Given records:
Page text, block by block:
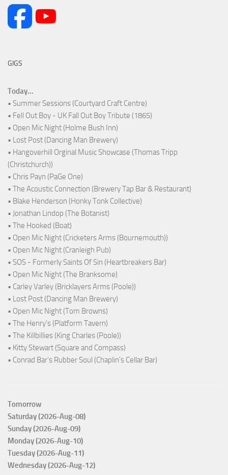
GIGS
Today...
• Summer Sessions (Courtyard Craft Centre)
• Fell Out Boy - UK Fall Out Boy Tribute (1865)
• Open Mic Night (Holme Bush Inn)
• Lost Post (Dancing Man Brewery)
• Hangoverhill Orginal Music Showcase (Thomas Tripp
(Christchurch))
• Chris Payn (PaGe One)
• The Acoustic Connection (Brewery Tap Bar & Restaurant)
• Blake Henderson (Honky Tonk Collective)
• Jonathan Lindop (The Botanist)
• The Hooked (Boat)
• Open Mic Night (Cricketers Arms (Bournemouth))
• Open Mic Night (Cranleigh Pub)
• SOS - Formerly Saints Of Sin (Heartbreakers Bar)
• Open Mic Night (The Branksome)
• Carley Varley (Bricklayers Arms (Poole))
• Lost Post (Dancing Man Brewery)
• Open Mic Night (Tom Browns)
• The Henry's (Platform Tavern)
• The Killbillies (King Charles (Poole))
• Kitty Stewart (Square and Compass)
• Conrad Bar's Rubber Soul (Chaplin's Cellar Bar)
Tomorrow
Saturday (2026-Aug-08)
Sunday (2026-Aug-09)
Monday (2026-Aug-10)
Tuesday (2026-Aug-11)
Wednesday (2026-Aug-12)
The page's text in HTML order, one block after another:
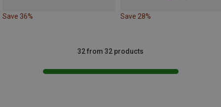
Save 36% Save 28%
32 from 32 products
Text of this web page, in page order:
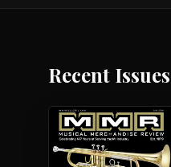
Recent Issues
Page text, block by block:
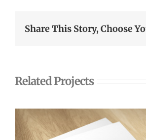
Share This Story, Choose
Related Projects
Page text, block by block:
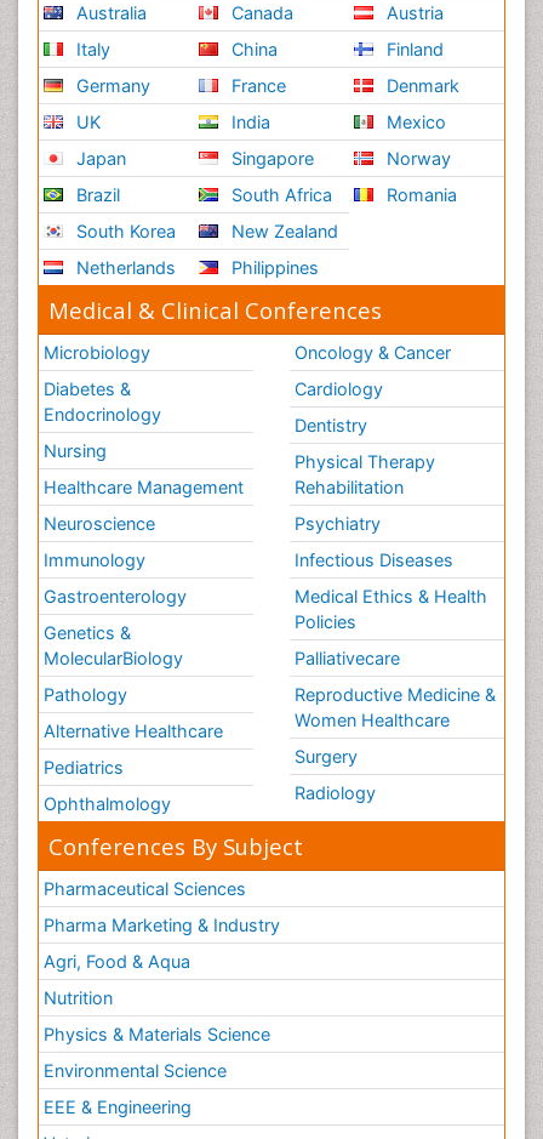
Australia
Italy
Germany
UK
Japan
Brazil
South Korea
Netherlands
Canada
China
France
India
Singapore
South Africa
New Zealand
Philippines
Austria
Finland
Denmark
Mexico
Norway
Romania
Medical & Clinical Conferences
Microbiology
Diabetes &
Endocrinology
Nursing
Healthcare Management
Neuroscience
Immunology
Gastroenterology
Genetics &
MolecularBiology
Pathology
Alternative Healthcare
Pediatrics
Ophthalmology
Oncology & Cancer
Cardiology
Dentistry
Physical Therapy
Rehabilitation
Psychiatry
Infectious Diseases
Medical Ethics & Health
Policies
Palliativecare
Reproductive Medicine &
Women Healthcare
Surgery
Radiology
Conferences By Subject
Pharmaceutical Sciences
Pharma Marketing & Industry
Agri, Food & Aqua
Nutrition
Physics & Materials Science
Environmental Science
EEE & Engineering
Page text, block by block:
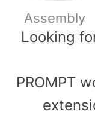
Assembly
​Looking
PROMPT
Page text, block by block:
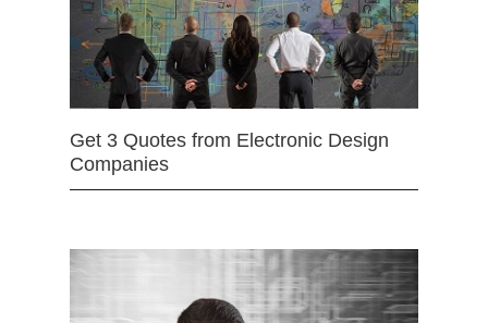
Get 3 Quotes from Electronic Design
Companies
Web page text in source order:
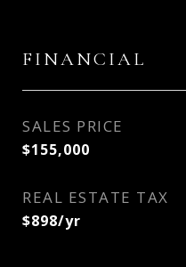
FINANCIAL
SALES PRICE
$155,000
REAL ESTATE TAX
$898/yr
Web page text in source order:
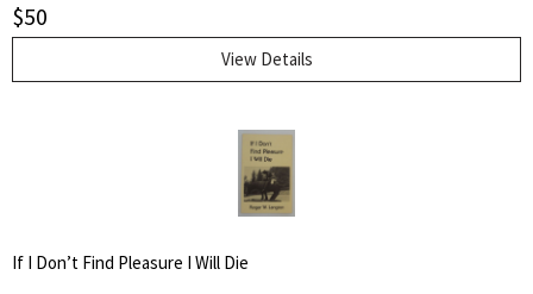
$50
View Details
If I Don’t Find Pleasure I Will Die
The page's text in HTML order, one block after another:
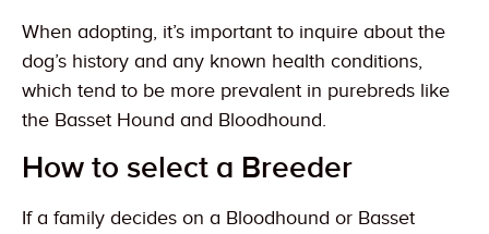
When adopting, it’s important to inquire about the
dog’s history and any known health conditions,
which tend to be more prevalent in purebreds like
the Basset Hound and Bloodhound.
How to select a Breeder
If a family decides on a Bloodhound or Basset
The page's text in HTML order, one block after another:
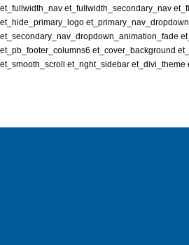
et_fullwidth_nav et_fullwidth_secondary_nav
et_hide_primary_logo
et_secondary_nav_dropdown_animation_fade
et_pb_footer_columns6 et_cover_background
et_smooth_scroll et_right_sidebar et_divi_theme
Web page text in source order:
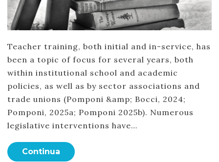
Teacher training, both initial and in-service, has
been a topic of focus for several years, both
within institutional school and academic
policies, as well as by sector associations and
trade unions (Pomponi &amp; Bocci, 2024;
Pomponi, 2025a; Pomponi 2025b). Numerous
legislative interventions have…
Continua
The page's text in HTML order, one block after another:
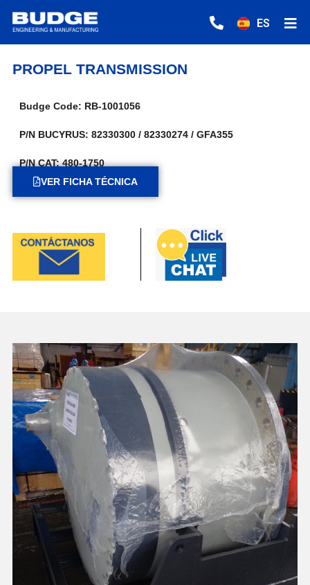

Work order:
An exact copy of every entry, minus the pictures, is what you should return.

Expected answer:
Page text, block by block:
GIGS
Today...
• Summer Sessions (Courtyard Craft Centre)
• Fell Out Boy - UK Fall Out Boy Tribute (1865)
• Open Mic Night (Holme Bush Inn)
• Lost Post (Dancing Man Brewery)
• Hangoverhill Orginal Music Showcase (Thomas Tripp
(Christchurch))
• Chris Payn (PaGe One)
• The Acoustic Connection (Brewery Tap Bar & Restaurant)
• Blake Henderson (Honky Tonk Collective)
• Jonathan Lindop (The Botanist)
• The Hooked (Boat)
• Open Mic Night (Cricketers Arms (Bournemouth))
• Open Mic Night (Cranleigh Pub)
• SOS - Formerly Saints Of Sin (Heartbreakers Bar)
• Open Mic Night (The Branksome)
• Carley Varley (Bricklayers Arms (Poole))
• Lost Post (Dancing Man Brewery)
• Open Mic Night (Tom Browns)
• The Henry's (Platform Tavern)
• The Killbillies (King Charles (Poole))
• Kitty Stewart (Square and Compass)
• Conrad Bar's Rubber Soul (Chaplin's Cellar Bar)
Tomorrow
Saturday (2026-Aug-08)
Sunday (2026-Aug-09)
Monday (2026-Aug-10)
Tuesday (2026-Aug-11)
Wednesday (2026-Aug-12)
The page's text in HTML order, one block after another:
Save 36% Save 28%
32 from 32 products
Text of this web page, in page order:
Recent Issues
Page text, block by block:
Share This Story, Choose
Related Projects
Page text, block by block:
Australia
Italy
Germany
UK
Japan
Brazil
South Korea
Netherlands
Canada
China
France
India
Singapore
South Africa
New Zealand
Philippines
Austria
Finland
Denmark
Mexico
Norway
Romania
Medical & Clinical Conferences
Microbiology
Diabetes &
Endocrinology
Nursing
Healthcare Management
Neuroscience
Immunology
Gastroenterology
Genetics &
MolecularBiology
Pathology
Alternative Healthcare
Pediatrics
Ophthalmology
Oncology & Cancer
Cardiology
Dentistry
Physical Therapy
Rehabilitation
Psychiatry
Infectious Diseases
Medical Ethics & Health
Policies
Palliativecare
Reproductive Medicine &
Women Healthcare
Surgery
Radiology
Conferences By Subject
Pharmaceutical Sciences
Pharma Marketing & Industry
Agri, Food & Aqua
Nutrition
Physics & Materials Science
Environmental Science
EEE & Engineering
Page text, block by block:
Assembly
​Looking
PROMPT
Page text, block by block:
Get 3 Quotes from Electronic Design
Companies
Web page text in source order:
FINANCIAL
SALES PRICE
$155,000
REAL ESTATE TAX
$898/yr
Web page text in source order:
$50
View Details
If I Don’t Find Pleasure I Will Die
The page's text in HTML order, one block after another:
When adopting, it’s important to inquire about the
dog’s history and any known health conditions,
which tend to be more prevalent in purebreds like
the Basset Hound and Bloodhound.
How to select a Breeder
If a family decides on a Bloodhound or Basset
The page's text in HTML order, one block after another:
et_fullwidth_nav et_fullwidth_secondary_nav
et_hide_primary_logo
et_secondary_nav_dropdown_animation_fade
et_pb_footer_columns6 et_cover_background
et_smooth_scroll et_right_sidebar et_divi_theme
Web page text in source order:
Teacher training, both initial and in-service, has
been a topic of focus for several years, both
within institutional school and academic
policies, as well as by sector associations and
trade unions (Pomponi &amp; Bocci, 2024;
Pomponi, 2025a; Pomponi 2025b). Numerous
legislative interventions have…
Continua
The page's text in HTML order, one block after another:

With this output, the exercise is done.